Print the records exactly and in full, please; the pictures stay out.

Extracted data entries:
━━━━━━

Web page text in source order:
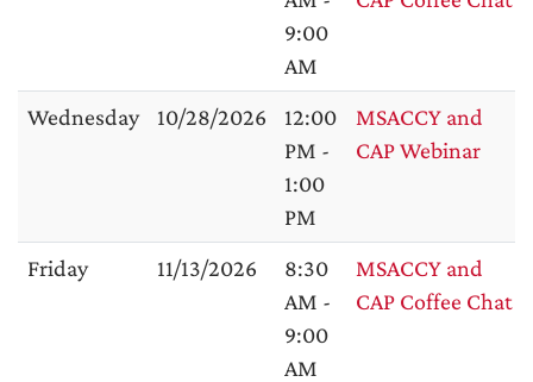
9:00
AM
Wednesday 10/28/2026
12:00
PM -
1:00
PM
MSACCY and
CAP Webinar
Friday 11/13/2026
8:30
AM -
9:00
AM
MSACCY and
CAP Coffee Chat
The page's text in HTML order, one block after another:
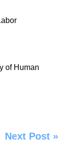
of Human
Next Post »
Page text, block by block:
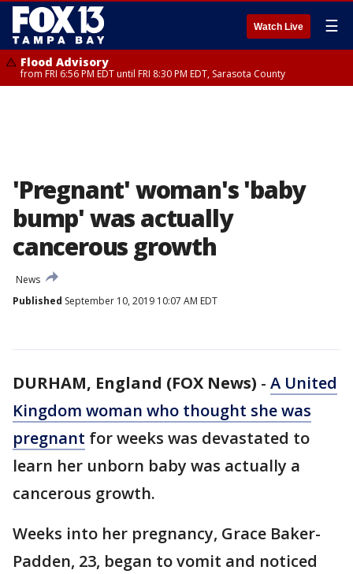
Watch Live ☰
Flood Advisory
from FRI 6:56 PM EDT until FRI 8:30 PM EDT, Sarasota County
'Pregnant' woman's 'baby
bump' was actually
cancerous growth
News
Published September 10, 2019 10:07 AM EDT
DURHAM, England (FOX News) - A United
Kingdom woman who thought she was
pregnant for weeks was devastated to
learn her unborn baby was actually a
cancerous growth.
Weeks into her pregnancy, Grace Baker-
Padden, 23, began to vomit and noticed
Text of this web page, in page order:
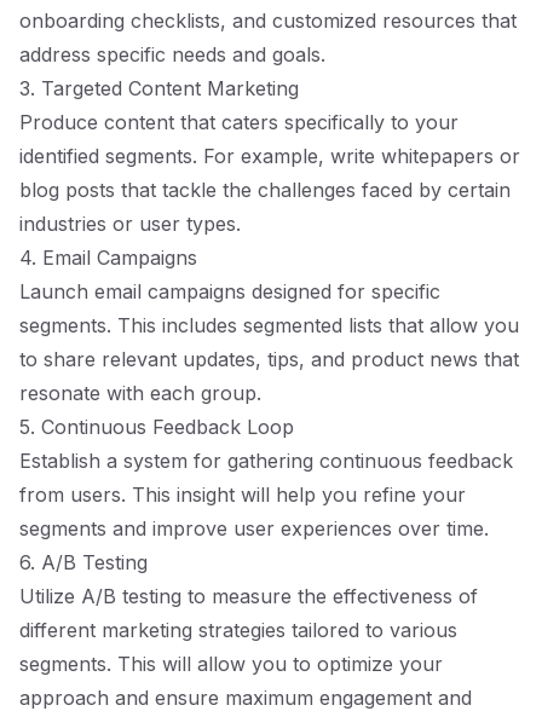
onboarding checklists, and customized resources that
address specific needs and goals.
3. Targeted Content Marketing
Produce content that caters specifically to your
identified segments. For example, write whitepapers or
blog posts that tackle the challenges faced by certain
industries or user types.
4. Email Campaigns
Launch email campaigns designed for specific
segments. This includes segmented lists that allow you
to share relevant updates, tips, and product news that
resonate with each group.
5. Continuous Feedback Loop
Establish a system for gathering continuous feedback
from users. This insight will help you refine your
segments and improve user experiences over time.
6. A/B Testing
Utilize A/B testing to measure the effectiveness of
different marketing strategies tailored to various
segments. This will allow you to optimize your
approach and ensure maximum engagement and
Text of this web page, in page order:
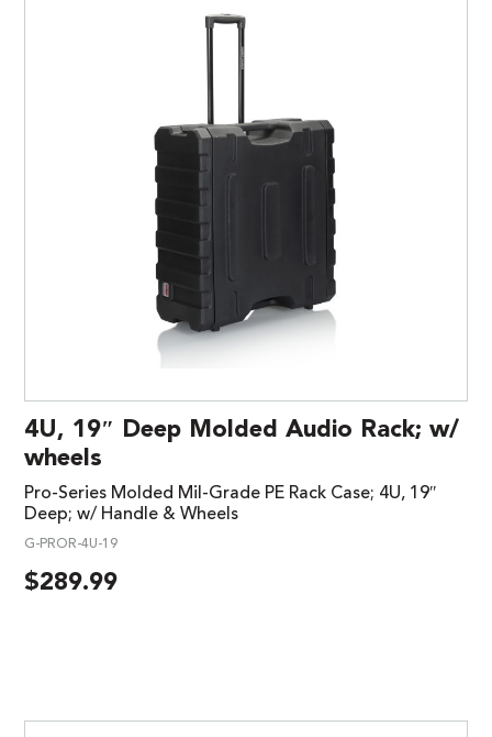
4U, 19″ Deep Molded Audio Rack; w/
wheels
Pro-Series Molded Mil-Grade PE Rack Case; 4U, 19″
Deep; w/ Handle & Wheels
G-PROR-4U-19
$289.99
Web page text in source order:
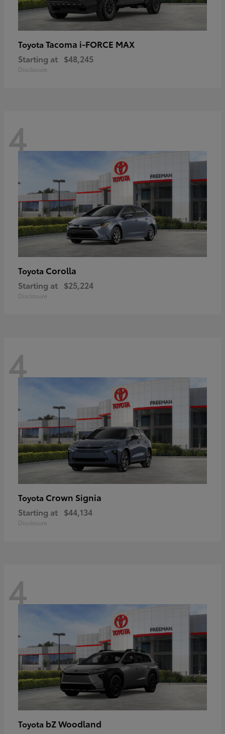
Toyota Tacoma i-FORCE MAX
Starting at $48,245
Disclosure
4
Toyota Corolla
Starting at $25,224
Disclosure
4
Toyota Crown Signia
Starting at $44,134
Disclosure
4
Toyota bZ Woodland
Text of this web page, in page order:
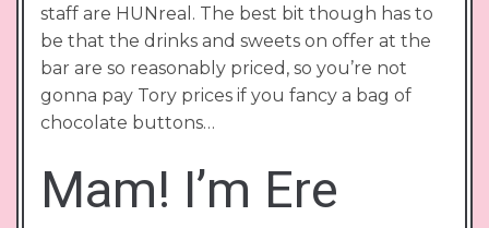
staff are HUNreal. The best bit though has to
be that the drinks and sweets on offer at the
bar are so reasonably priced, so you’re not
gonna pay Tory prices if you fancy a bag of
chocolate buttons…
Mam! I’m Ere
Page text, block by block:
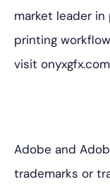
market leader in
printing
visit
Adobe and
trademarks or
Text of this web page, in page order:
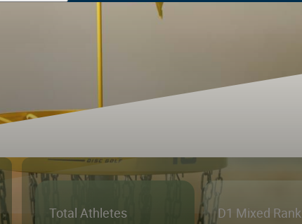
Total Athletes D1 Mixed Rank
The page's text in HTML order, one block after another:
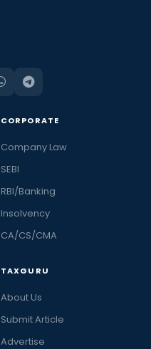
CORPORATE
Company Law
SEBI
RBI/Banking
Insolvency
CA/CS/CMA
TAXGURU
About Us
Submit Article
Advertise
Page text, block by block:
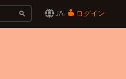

━━━━━━

→ **Result for this exercise**
Web page text in source order:
9:00
AM
Wednesday 10/28/2026
12:00
PM -
1:00
PM
MSACCY and
CAP Webinar
Friday 11/13/2026
8:30
AM -
9:00
AM
MSACCY and
CAP Coffee Chat
The page's text in HTML order, one block after another:
of Human
Next Post »
Page text, block by block:
Watch Live ☰
Flood Advisory
from FRI 6:56 PM EDT until FRI 8:30 PM EDT, Sarasota County
'Pregnant' woman's 'baby
bump' was actually
cancerous growth
News
Published September 10, 2019 10:07 AM EDT
DURHAM, England (FOX News) - A United
Kingdom woman who thought she was
pregnant for weeks was devastated to
learn her unborn baby was actually a
cancerous growth.
Weeks into her pregnancy, Grace Baker-
Padden, 23, began to vomit and noticed
Text of this web page, in page order:
onboarding checklists, and customized resources that
address specific needs and goals.
3. Targeted Content Marketing
Produce content that caters specifically to your
identified segments. For example, write whitepapers or
blog posts that tackle the challenges faced by certain
industries or user types.
4. Email Campaigns
Launch email campaigns designed for specific
segments. This includes segmented lists that allow you
to share relevant updates, tips, and product news that
resonate with each group.
5. Continuous Feedback Loop
Establish a system for gathering continuous feedback
from users. This insight will help you refine your
segments and improve user experiences over time.
6. A/B Testing
Utilize A/B testing to measure the effectiveness of
different marketing strategies tailored to various
segments. This will allow you to optimize your
approach and ensure maximum engagement and
Text of this web page, in page order:
4U, 19″ Deep Molded Audio Rack; w/
wheels
Pro-Series Molded Mil-Grade PE Rack Case; 4U, 19″
Deep; w/ Handle & Wheels
G-PROR-4U-19
$289.99
Web page text in source order:
Toyota Tacoma i-FORCE MAX
Starting at $48,245
Disclosure
4
Toyota Corolla
Starting at $25,224
Disclosure
4
Toyota Crown Signia
Starting at $44,134
Disclosure
4
Toyota bZ Woodland
Text of this web page, in page order:
staff are HUNreal. The best bit though has to
be that the drinks and sweets on offer at the
bar are so reasonably priced, so you’re not
gonna pay Tory prices if you fancy a bag of
chocolate buttons…
Mam! I’m Ere
Page text, block by block:
market leader in
printing
visit
Adobe and
trademarks or
Text of this web page, in page order:
Total Athletes D1 Mixed Rank
The page's text in HTML order, one block after another:
CORPORATE
Company Law
SEBI
RBI/Banking
Insolvency
CA/CS/CMA
TAXGURU
About Us
Submit Article
Advertise
Page text, block by block:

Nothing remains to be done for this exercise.